#### [PROBLEM DESCRIPTION]
The listing below must be repeated word for word, with its images excluded.

#### [SOURCE INFORMATION]
==================================================
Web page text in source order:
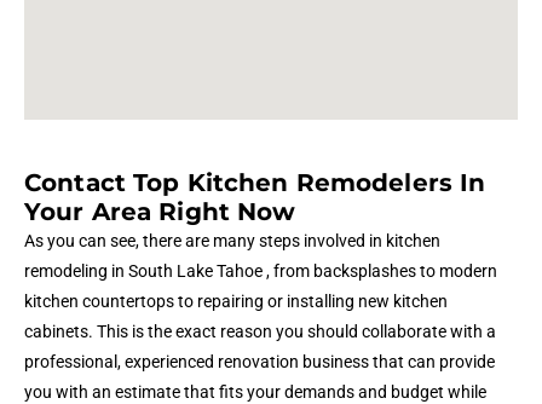
Contact Top Kitchen Remodelers In
Your Area Right Now
As you can see, there are many steps involved in kitchen
remodeling in South Lake Tahoe , from backsplashes to modern
kitchen countertops to repairing or installing new kitchen
cabinets. This is the exact reason you should collaborate with a
professional, experienced renovation business that can provide
you with an estimate that fits your demands and budget while
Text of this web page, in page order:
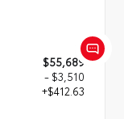
$55,689
- $3,510
+$412.63
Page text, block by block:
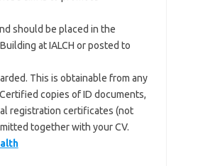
==================================================
#### [TASK SOLUTION]
Web page text in source order:
Contact Top Kitchen Remodelers In
Your Area Right Now
As you can see, there are many steps involved in kitchen
remodeling in South Lake Tahoe , from backsplashes to modern
kitchen countertops to repairing or installing new kitchen
cabinets. This is the exact reason you should collaborate with a
professional, experienced renovation business that can provide
you with an estimate that fits your demands and budget while
Text of this web page, in page order:
$55,689
- $3,510
+$412.63
Page text, block by block:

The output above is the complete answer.